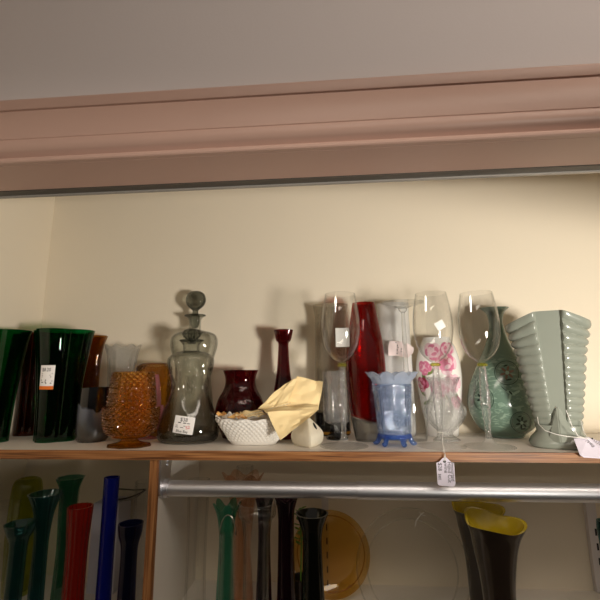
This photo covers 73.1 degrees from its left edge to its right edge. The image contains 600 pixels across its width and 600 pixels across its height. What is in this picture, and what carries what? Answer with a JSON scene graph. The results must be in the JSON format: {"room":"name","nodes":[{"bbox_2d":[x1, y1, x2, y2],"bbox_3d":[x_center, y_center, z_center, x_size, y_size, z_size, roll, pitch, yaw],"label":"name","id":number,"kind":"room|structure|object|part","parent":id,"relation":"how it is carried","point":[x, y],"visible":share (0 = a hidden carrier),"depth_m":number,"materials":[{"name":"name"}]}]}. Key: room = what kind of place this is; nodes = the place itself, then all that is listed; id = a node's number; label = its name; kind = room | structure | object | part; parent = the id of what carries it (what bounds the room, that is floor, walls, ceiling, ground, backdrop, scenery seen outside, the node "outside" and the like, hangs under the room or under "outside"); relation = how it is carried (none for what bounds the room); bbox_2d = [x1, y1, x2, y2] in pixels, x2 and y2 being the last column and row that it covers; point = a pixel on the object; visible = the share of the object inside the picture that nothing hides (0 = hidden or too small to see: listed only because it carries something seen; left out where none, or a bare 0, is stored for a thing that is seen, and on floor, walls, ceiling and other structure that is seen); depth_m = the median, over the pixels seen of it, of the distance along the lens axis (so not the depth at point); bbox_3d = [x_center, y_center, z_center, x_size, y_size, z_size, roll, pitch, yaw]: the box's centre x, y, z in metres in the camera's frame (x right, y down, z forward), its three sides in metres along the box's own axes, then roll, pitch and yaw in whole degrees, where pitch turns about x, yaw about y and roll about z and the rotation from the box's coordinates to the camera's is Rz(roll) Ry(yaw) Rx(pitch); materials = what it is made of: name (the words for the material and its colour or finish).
{"room":"antique shop","nodes":[
{"label":"antique shop","id":0,"kind":"room"},
{"bbox_2d":[0,197,54,581],"bbox_3d":[-0.642,0.613,0.438,0.050,2.400,0.865,-1,-11,4],"label":"wall","id":1,"kind":"structure","parent":0,"point":[25,223],"depth_m":0.86,"materials":[{"name":"beige paint"}]},
{"bbox_2d":[0,459,27,471],"bbox_3d":[-0.593,0.311,0.781,0.012,0.044,0.195,-1,-11,4],"label":"trim","id":2,"kind":"structure","parent":1,"relation":"attached to","point":[5,464],"depth_m":0.82,"materials":[{"name":"beige paint"}]},
{"bbox_2d":[0,0,599,100],"bbox_3d":[0.475,-0.390,0.514,2.312,0.419,0.092,-1,-11,4],"label":"ceiling","id":3,"kind":"structure","parent":0,"point":[49,48],"depth_m":0.49,"materials":[{"name":"grey paint"}]},
{"bbox_2d":[0,63,599,165],"bbox_3d":[0.472,-0.221,0.428,2.312,0.080,0.015,-1,-11,4],"label":"trim","id":4,"kind":"structure","parent":3,"relation":"attached to","point":[548,102],"depth_m":0.46,"materials":[{"name":"paint"}]},
{"bbox_2d":[0,137,599,190],"bbox_3d":[0.475,-0.181,0.460,2.312,0.012,0.063,-1,-11,4],"label":"trim","id":5,"kind":"structure","parent":3,"relation":"attached to","point":[582,150],"depth_m":0.49,"materials":[{"name":"paint"}]},
{"bbox_2d":[14,173,599,590],"bbox_3d":[0.142,0.670,0.782,1.462,2.400,0.050,-1,-11,4],"label":"wall","id":6,"kind":"structure","parent":0,"point":[123,268],"depth_m":0.88,"materials":[{"name":"beige paint"}]},
{"bbox_2d":[27,459,149,464],"bbox_3d":[-0.424,0.324,0.859,0.312,0.044,0.012,-1,-11,4],"label":"trim","id":7,"kind":"structure","parent":6,"relation":"attached to","point":[29,461],"depth_m":0.85,"materials":[{"name":"beige paint"}]},
{"bbox_2d":[0,433,599,462],"bbox_3d":[0.129,0.260,0.725,1.462,0.014,0.215,-1,-11,4],"label":"wall shelf","id":8,"kind":"object","parent":6,"relation":"attached to","point":[367,447],"visible":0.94,"depth_m":0.65,"materials":[{"name":"white wood"}]},
{"bbox_2d":[0,329,32,441],"bbox_3d":[-0.590,0.164,0.781,0.105,0.208,0.097,6,-13,-32],"label":"vase","id":9,"kind":"object","parent":8,"relation":"on","point":[14,343],"visible":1,"depth_m":0.77,"materials":[{"name":"green glass"}]},
{"bbox_2d":[12,332,34,435],"bbox_3d":[-0.572,0.176,0.861,0.061,0.213,0.042,-1,-11,4],"label":"vase","id":10,"kind":"object","parent":8,"relation":"on","point":[25,405],"visible":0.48,"depth_m":0.84,"materials":[{"name":"red glass"}]},
{"bbox_2d":[33,328,94,442],"bbox_3d":[-0.468,0.164,0.788,0.105,0.208,0.097,6,-13,-32],"label":"vase","id":11,"kind":"object","parent":8,"relation":"on","point":[61,354],"visible":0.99,"depth_m":0.76,"materials":[{"name":"green glass"}]},
{"bbox_2d":[75,387,108,442],"bbox_3d":[-0.389,0.214,0.763,0.056,0.099,0.052,-1,-11,4],"label":"vase","id":12,"kind":"object","parent":8,"relation":"on","point":[88,429],"visible":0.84,"depth_m":0.74,"materials":[{"name":"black glass"}]},
{"bbox_2d":[83,335,107,387],"bbox_3d":[-0.445,0.178,0.857,0.059,0.205,0.041,1,-11,-6],"label":"vase","id":13,"kind":"object","parent":8,"relation":"on","point":[92,374],"visible":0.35,"depth_m":0.85,"materials":[{"name":"orange glass"}]},
{"bbox_2d":[100,371,160,448],"bbox_3d":[-0.295,0.190,0.710,0.102,0.126,0.081,-2,-11,7],"label":"goblet","id":14,"kind":"object","parent":8,"relation":"on","point":[131,412],"visible":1,"depth_m":0.69,"materials":[{"name":"orange glass"}]},
{"bbox_2d":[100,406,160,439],"bbox_3d":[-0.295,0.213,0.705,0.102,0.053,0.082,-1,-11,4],"label":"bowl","id":15,"kind":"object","parent":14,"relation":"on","point":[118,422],"depth_m":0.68,"materials":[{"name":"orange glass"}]},
{"bbox_2d":[105,371,156,408],"bbox_3d":[-0.295,0.159,0.715,0.089,0.065,0.071,-1,-11,4],"label":"shade","id":16,"kind":"object","parent":15,"relation":"on","point":[127,389],"depth_m":0.69,"materials":[{"name":"orange glass"}]},
{"bbox_2d":[138,374,163,439],"bbox_3d":[-0.311,0.208,0.792,0.090,0.122,0.046,-1,-11,4],"label":"goblet","id":17,"kind":"object","parent":8,"relation":"on","point":[157,381],"visible":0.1,"depth_m":0.79,"materials":[{"name":"pink glass"}]},
{"bbox_2d":[156,405,163,428],"bbox_3d":[-0.311,0.231,0.788,0.090,0.051,0.045,-1,-11,4],"label":"bowl","id":18,"kind":"object","parent":17,"relation":"on","point":[162,407],"depth_m":0.78,"materials":[{"name":"pink glass"}]},
{"bbox_2d":[155,374,160,404],"bbox_3d":[-0.311,0.178,0.798,0.078,0.062,0.039,-1,-11,4],"label":"shade","id":19,"kind":"object","parent":18,"relation":"on","point":[157,381],"depth_m":0.79,"materials":[{"name":"pink glass"}]},
{"bbox_2d":[136,363,172,435],"bbox_3d":[-0.306,0.205,0.842,0.081,0.145,0.057,-1,-11,4],"label":"vase","id":20,"kind":"object","parent":8,"relation":"on","point":[161,369],"visible":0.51,"depth_m":0.83,"materials":[{"name":"orange glass"}]},
{"bbox_2d":[157,328,218,442],"bbox_3d":[-0.206,0.157,0.759,0.115,0.208,0.088,-1,-11,4],"label":"decanter","id":21,"kind":"object","parent":8,"relation":"on","point":[182,424],"visible":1,"depth_m":0.74,"materials":[{"name":"grey glass"}]},
{"bbox_2d":[169,291,217,436],"bbox_3d":[-0.222,0.127,0.845,0.101,0.298,0.072,-1,-11,4],"label":"decanter","id":22,"kind":"object","parent":8,"relation":"on","point":[195,300],"visible":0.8,"depth_m":0.85,"materials":[{"name":"grey glass"}]},
{"bbox_2d":[214,370,264,438],"bbox_3d":[-0.118,0.204,0.800,0.103,0.128,0.082,-1,-11,4],"label":"vase","id":23,"kind":"object","parent":8,"relation":"on","point":[240,392],"visible":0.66,"depth_m":0.78,"materials":[{"name":"red glass"}]},
{"bbox_2d":[215,415,278,444],"bbox_3d":[-0.081,0.228,0.716,0.138,0.049,0.077,-1,-11,4],"label":"bowl","id":24,"kind":"object","parent":8,"relation":"on","point":[254,430],"visible":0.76,"depth_m":0.69,"materials":[{"name":"white ceramic"}]},
{"bbox_2d":[216,376,322,439],"bbox_3d":[-0.056,0.186,0.711,0.192,0.101,0.094,-1,-11,4],"label":"tissue paper","id":25,"kind":"object","parent":24,"relation":"in","point":[298,399],"visible":1,"depth_m":0.72,"materials":[{"name":"white paper"}]},
{"bbox_2d":[274,329,292,439],"bbox_3d":[-0.033,0.163,0.799,0.058,0.208,0.058,9,-14,-42],"label":"bud vase","id":26,"kind":"object","parent":8,"relation":"on","point":[283,337],"visible":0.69,"depth_m":0.80,"materials":[{"name":"red glass"}]},
{"bbox_2d":[291,418,323,447],"bbox_3d":[0.013,0.225,0.702,0.053,0.049,0.072,-6,-12,27],"label":"dish","id":27,"kind":"object","parent":8,"relation":"on","point":[308,434],"visible":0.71,"depth_m":0.68,"materials":[{"name":"beige ceramic"}]},
{"bbox_2d":[313,307,350,435],"bbox_3d":[0.065,0.140,0.832,0.075,0.263,0.051,-1,-11,4],"label":"vase","id":28,"kind":"object","parent":8,"relation":"on","point":[330,416],"visible":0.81,"depth_m":0.79,"materials":[{"name":"clear glass"}]},
{"bbox_2d":[322,371,348,440],"bbox_3d":[0.069,0.198,0.769,0.052,0.125,0.052,-1,-11,4],"label":"goblet","id":29,"kind":"object","parent":8,"relation":"on","point":[337,436],"visible":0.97,"depth_m":0.75,"materials":[{"name":"clear glass"}]},
{"bbox_2d":[322,371,345,424],"bbox_3d":[0.069,0.186,0.771,0.052,0.099,0.052,-1,-11,4],"label":"bowl","id":30,"kind":"object","parent":29,"relation":"on","point":[337,423],"depth_m":0.76,"materials":[{"name":"clear glass"}]},
{"bbox_2d":[321,295,359,423],"bbox_3d":[0.073,0.117,0.703,0.081,0.259,0.081,5,-12,-28],"label":"wine glass","id":31,"kind":"object","parent":8,"relation":"on","point":[342,334],"visible":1,"depth_m":0.74,"materials":[{"name":"clear glass"}]},
{"bbox_2d":[321,295,359,359],"bbox_3d":[0.072,0.050,0.716,0.068,0.122,0.068,-1,-11,4],"label":"bowl","id":32,"kind":"object","parent":31,"relation":"on","point":[342,334],"depth_m":0.74,"materials":[{"name":"clear glass"}]},
{"bbox_2d":[346,302,385,438],"bbox_3d":[0.123,0.131,0.759,0.076,0.253,0.065,-1,-11,4],"label":"vase","id":33,"kind":"object","parent":8,"relation":"on","point":[368,358],"visible":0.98,"depth_m":0.74,"materials":[{"name":"red glass"}]},
{"bbox_2d":[158,460,599,502],"bbox_3d":[0.313,0.280,0.627,1.077,0.062,0.044,-1,-11,4],"label":"closet rod","id":34,"kind":"object","parent":8,"relation":"attached to","point":[167,487],"visible":0.97,"depth_m":0.63,"materials":[{"name":"silver metal"}]},
{"bbox_2d":[162,478,171,497],"bbox_3d":[-0.217,0.308,0.663,0.007,0.029,0.029,-1,-11,4],"label":"rod bracket","id":35,"kind":"object","parent":34,"relation":"on","point":[166,482],"depth_m":0.65,"materials":[{"name":"silver metal"}]},
{"bbox_2d":[367,371,416,446],"bbox_3d":[0.159,0.183,0.690,0.093,0.122,0.073,-1,-11,4],"label":"vase","id":36,"kind":"object","parent":8,"relation":"on","point":[379,420],"visible":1,"depth_m":0.68,"materials":[{"name":"blue glass"}]},
{"bbox_2d":[376,302,415,436],"bbox_3d":[0.192,0.137,0.815,0.069,0.261,0.052,-1,-11,4],"label":"vase","id":37,"kind":"object","parent":8,"relation":"on","point":[396,320],"visible":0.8,"depth_m":0.79,"materials":[{"name":"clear glass"}]},
{"bbox_2d":[388,330,413,357],"bbox_3d":[0.197,0.082,0.797,0.050,0.066,0.023,-1,-11,4],"label":"price tag","id":38,"kind":"object","parent":37,"relation":"attached to","point":[395,348],"visible":1,"depth_m":0.78,"materials":[{"name":"white paper"}]},
{"bbox_2d":[382,303,427,432],"bbox_3d":[0.199,0.130,0.759,0.085,0.256,0.068,-1,-11,4],"label":"glass","id":39,"kind":"object","parent":8,"relation":"on","point":[420,303],"visible":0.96,"depth_m":0.78,"materials":[{"name":"clear glass"}]},
{"bbox_2d":[413,292,452,425],"bbox_3d":[0.233,0.115,0.695,0.080,0.258,0.080,-2,-11,7],"label":"wine glass","id":40,"kind":"object","parent":8,"relation":"on","point":[440,324],"visible":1,"depth_m":0.68,"materials":[{"name":"clear glass"}]},
{"bbox_2d":[413,292,452,361],"bbox_3d":[0.232,0.049,0.708,0.067,0.122,0.067,-1,-11,4],"label":"bowl","id":41,"kind":"object","parent":40,"relation":"on","point":[440,324],"depth_m":0.68,"materials":[{"name":"clear glass"}]},
{"bbox_2d":[436,431,454,486],"bbox_3d":[0.222,0.249,0.640,0.026,0.069,0.071,-2,-11,7],"label":"price tag","id":42,"kind":"object","parent":40,"relation":"hanging from","point":[445,468],"visible":1,"depth_m":0.60,"materials":[{"name":"white paper"}]},
{"bbox_2d":[416,337,461,436],"bbox_3d":[0.277,0.170,0.803,0.087,0.190,0.063,-2,-11,7],"label":"vase","id":43,"kind":"object","parent":8,"relation":"on","point":[431,348],"visible":0.98,"depth_m":0.78,"materials":[{"name":"white ceramic"}]},
{"bbox_2d":[426,378,465,441],"bbox_3d":[0.265,0.198,0.741,0.077,0.112,0.053,-1,-11,4],"label":"vase","id":44,"kind":"object","parent":8,"relation":"on","point":[427,378],"visible":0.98,"depth_m":0.74,"materials":[{"name":"clear glass"}]},
{"bbox_2d":[457,292,500,434],"bbox_3d":[0.309,0.114,0.685,0.080,0.256,0.080,3,-11,-18],"label":"wine glass","id":45,"kind":"object","parent":8,"relation":"on","point":[492,292],"visible":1,"depth_m":0.69,"materials":[{"name":"clear glass"}]},
{"bbox_2d":[457,292,500,361],"bbox_3d":[0.308,0.048,0.698,0.067,0.121,0.067,-1,-11,4],"label":"bowl","id":46,"kind":"object","parent":45,"relation":"on","point":[492,292],"depth_m":0.69,"materials":[{"name":"clear glass"}]},
{"bbox_2d":[467,306,534,438],"bbox_3d":[0.388,0.137,0.784,0.134,0.246,0.101,-1,-11,4],"label":"vase","id":47,"kind":"object","parent":8,"relation":"on","point":[511,416],"visible":0.86,"depth_m":0.75,"materials":[{"name":"green glass"}]},
{"bbox_2d":[505,310,591,449],"bbox_3d":[0.420,0.129,0.674,0.126,0.218,0.067,-5,-12,24],"label":"vase","id":48,"kind":"object","parent":8,"relation":"on","point":[550,347],"visible":0.99,"depth_m":0.66,"materials":[{"name":"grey ceramic"}]},
{"bbox_2d":[537,410,599,458],"bbox_3d":[0.415,0.202,0.618,0.089,0.067,0.046,-4,-11,16],"label":"price tag","id":49,"kind":"object","parent":48,"relation":"attached to","point":[587,447],"visible":1,"depth_m":0.60,"materials":[{"name":"white"}]},
{"bbox_2d":[0,574,599,599],"bbox_3d":[0.131,0.537,0.673,1.462,0.018,0.215,-1,-11,4],"label":"shelf","id":50,"kind":"object","parent":6,"relation":"attached to","point":[196,591],"visible":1,"depth_m":0.76,"materials":[{"name":"white wood"}]},
{"bbox_2d":[3,518,37,599],"bbox_3d":[-0.462,0.450,0.657,0.048,0.162,0.048,-1,-11,4],"label":"vase","id":51,"kind":"object","parent":50,"relation":"on","point":[7,531],"visible":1,"depth_m":0.66,"materials":[{"name":"teal glass"}]},
{"bbox_2d":[0,476,42,590],"bbox_3d":[-0.534,0.451,0.779,0.056,0.204,0.056,-10,-14,43],"label":"vase","id":52,"kind":"object","parent":50,"relation":"on","point":[27,476],"visible":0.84,"depth_m":0.78,"materials":[{"name":"green glass"}]},
{"bbox_2d":[27,489,63,599],"bbox_3d":[-0.448,0.438,0.698,0.057,0.198,0.057,-1,-11,4],"label":"ribbed vase","id":53,"kind":"object","parent":50,"relation":"on","point":[33,501],"visible":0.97,"depth_m":0.70,"materials":[{"name":"teal glass"}]},
{"bbox_2d":[50,474,84,599],"bbox_3d":[-0.429,0.438,0.742,0.046,0.213,0.046,-6,-12,26],"label":"vase","id":54,"kind":"object","parent":50,"relation":"on","point":[58,481],"visible":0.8,"depth_m":0.74,"materials":[{"name":"green glass"}]},
{"bbox_2d":[61,502,93,599],"bbox_3d":[-0.364,0.435,0.656,0.040,0.188,0.040,-1,-11,4],"label":"vase","id":55,"kind":"object","parent":50,"relation":"on","point":[79,515],"visible":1,"depth_m":0.65,"materials":[{"name":"red glass"}]},
{"bbox_2d":[95,475,119,599],"bbox_3d":[-0.323,0.417,0.677,0.026,0.228,0.026,-1,-11,4],"label":"vase","id":56,"kind":"object","parent":50,"relation":"on","point":[111,483],"visible":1,"depth_m":0.67,"materials":[{"name":"blue glass"}]},
{"bbox_2d":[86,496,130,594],"bbox_3d":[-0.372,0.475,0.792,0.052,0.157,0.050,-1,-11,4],"label":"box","id":57,"kind":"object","parent":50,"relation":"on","point":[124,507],"visible":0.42,"depth_m":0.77,"materials":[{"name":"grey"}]},
{"bbox_2d":[118,488,145,500],"bbox_3d":[-0.346,0.388,0.807,0.074,0.018,0.067,-1,-11,4],"label":"dish","id":58,"kind":"object","parent":57,"relation":"on","point":[144,490],"visible":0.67,"depth_m":0.80,"materials":[{"name":"clear glass"}]},
{"bbox_2d":[117,519,143,599],"bbox_3d":[-0.274,0.443,0.643,0.039,0.165,0.039,-1,-11,4],"label":"vase","id":59,"kind":"object","parent":50,"relation":"on","point":[129,531],"visible":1,"depth_m":0.64,"materials":[{"name":"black glass"}]},
{"bbox_2d":[142,460,198,599],"bbox_3d":[-0.225,0.406,0.727,0.014,0.266,0.211,-1,-11,4],"label":"divider panel","id":60,"kind":"object","parent":50,"relation":"on","point":[168,524],"visible":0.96,"depth_m":0.69,"materials":[{"name":"white wood"}]},
{"bbox_2d":[184,498,208,599],"bbox_3d":[-0.186,0.435,0.729,0.041,0.210,0.041,-1,-11,4],"label":"glass","id":61,"kind":"object","parent":50,"relation":"on","point":[207,498],"visible":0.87,"depth_m":0.73,"materials":[{"name":"clear glass"}]},
{"bbox_2d":[218,515,235,588],"bbox_3d":[-0.111,0.426,0.615,0.027,0.186,0.027,-1,-11,4],"label":"vase","id":62,"kind":"object","parent":50,"relation":"on","point":[226,515],"visible":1,"depth_m":0.63,"materials":[{"name":"glass"}]},
{"bbox_3d":[-0.112,0.349,0.628,0.027,0.030,0.002,-1,-11,4],"label":"handle","id":63,"kind":"part","parent":62,"relation":"part of","materials":[{"name":"green glass"}]},
{"bbox_2d":[234,467,252,587],"bbox_3d":[-0.110,0.442,0.795,0.034,0.219,0.034,-1,-11,4],"label":"vase","id":64,"kind":"object","parent":50,"relation":"on","point":[236,467],"visible":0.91,"depth_m":0.80,"materials":[{"name":"clear glass"}]},
{"bbox_2d":[237,502,274,599],"bbox_3d":[-0.068,0.422,0.631,0.062,0.200,0.062,8,-13,-37],"label":"vase","id":65,"kind":"object","parent":50,"relation":"on","point":[237,502],"visible":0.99,"depth_m":0.63,"materials":[{"name":"clear glass"}]},
{"bbox_2d":[255,498,273,599],"bbox_3d":[-0.060,0.436,0.683,0.032,0.191,0.032,-1,-11,4],"label":"vase","id":66,"kind":"object","parent":50,"relation":"on","point":[264,505],"visible":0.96,"depth_m":0.68,"materials":[{"name":"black glass"}]},
{"bbox_2d":[275,498,297,599],"bbox_3d":[-0.024,0.436,0.686,0.041,0.190,0.039,-1,-11,4],"label":"vase","id":67,"kind":"object","parent":50,"relation":"on","point":[285,506],"visible":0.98,"depth_m":0.68,"materials":[{"name":"black glass"}]},
{"bbox_2d":[294,506,305,599],"bbox_3d":[0.001,0.454,0.716,0.034,0.165,0.034,-1,-11,4],"label":"vase","id":68,"kind":"object","parent":50,"relation":"on","point":[298,576],"visible":0.34,"depth_m":0.71,"materials":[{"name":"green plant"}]},
{"bbox_2d":[295,572,301,599],"bbox_3d":[0.001,0.510,0.706,0.034,0.050,0.034,-1,-11,4],"label":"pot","id":69,"kind":"object","parent":68,"relation":"on","point":[298,576],"depth_m":0.69,"materials":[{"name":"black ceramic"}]},
{"bbox_3d":[0.002,0.435,0.720,0.005,0.122,0.003,-1,-11,4],"label":"stem","id":70,"kind":"part","parent":68,"relation":"part of","materials":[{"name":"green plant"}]},
{"bbox_2d":[296,508,327,599],"bbox_3d":[0.020,0.432,0.637,0.053,0.180,0.053,-1,-11,4],"label":"vase","id":71,"kind":"object","parent":50,"relation":"on","point":[311,520],"visible":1,"depth_m":0.63,"materials":[{"name":"black glass"}]},
{"bbox_2d":[451,501,505,599],"bbox_3d":[0.322,0.450,0.721,0.091,0.168,0.092,-1,-11,4],"label":"vase","id":72,"kind":"object","parent":50,"relation":"on","point":[474,582],"visible":0.45,"depth_m":0.71,"materials":[{"name":"glass"}]},
{"bbox_2d":[464,507,526,599],"bbox_3d":[0.300,0.422,0.610,0.088,0.182,0.089,-1,-11,4],"label":"vase","id":73,"kind":"object","parent":50,"relation":"on","point":[496,538],"visible":1,"depth_m":0.59,"materials":[{"name":"black ceramic"}]},
{"bbox_2d":[596,518,599,545],"bbox_3d":[0.507,0.442,0.653,0.033,0.158,0.033,-2,-11,7],"label":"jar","id":74,"kind":"object","parent":50,"relation":"on","point":[597,519],"visible":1,"depth_m":0.67,"materials":[{"name":"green glass"}]},
{"bbox_2d":[322,499,329,585],"bbox_3d":[0.051,0.468,0.796,0.013,0.169,0.010,-1,-11,4],"label":"shelf standard","id":75,"kind":"object","parent":6,"relation":"attached to","point":[325,534],"visible":0.92,"depth_m":0.79,"materials":[{"name":"white paint"}]},
{"bbox_2d":[583,503,599,592],"bbox_3d":[0.551,0.457,0.759,0.017,0.169,0.010,-1,-11,4],"label":"shelf standard","id":76,"kind":"object","parent":6,"relation":"attached to","point":[590,515],"visible":0.85,"depth_m":0.76,"materials":[{"name":"white paint"}]},
{"bbox_3d":[0.879,0.612,0.506,0.050,2.400,0.500,-1,-11,4],"label":"wall","id":77,"kind":"structure","parent":0,"visible":0},
{"bbox_2d":[0,164,599,198],"bbox_3d":[0.104,-0.165,0.525,1.458,0.013,0.012,-1,-11,4],"label":"trim","id":78,"kind":"structure","parent":77,"relation":"attached to","point":[593,166],"depth_m":0.53,"materials":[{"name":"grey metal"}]}
]}

○ ○ ○ ○ ○ ○ ○

**DIRECTIONS FOR THIS TASK**
The word to find is "dish". Copy every line of the records that holds it.

**REPLY**
{"bbox_2d":[291,418,323,447],"bbox_3d":[0.013,0.225,0.702,0.053,0.049,0.072,-6,-12,27],"label":"dish","id":27,"kind":"object","parent":8,"relation":"on","point":[308,434],"visible":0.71,"depth_m":0.68,"materials":[{"name":"beige ceramic"}]},
{"bbox_2d":[118,488,145,500],"bbox_3d":[-0.346,0.388,0.807,0.074,0.018,0.067,-1,-11,4],"label":"dish","id":58,"kind":"object","parent":57,"relation":"on","point":[144,490],"visible":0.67,"depth_m":0.80,"materials":[{"name":"clear glass"}]},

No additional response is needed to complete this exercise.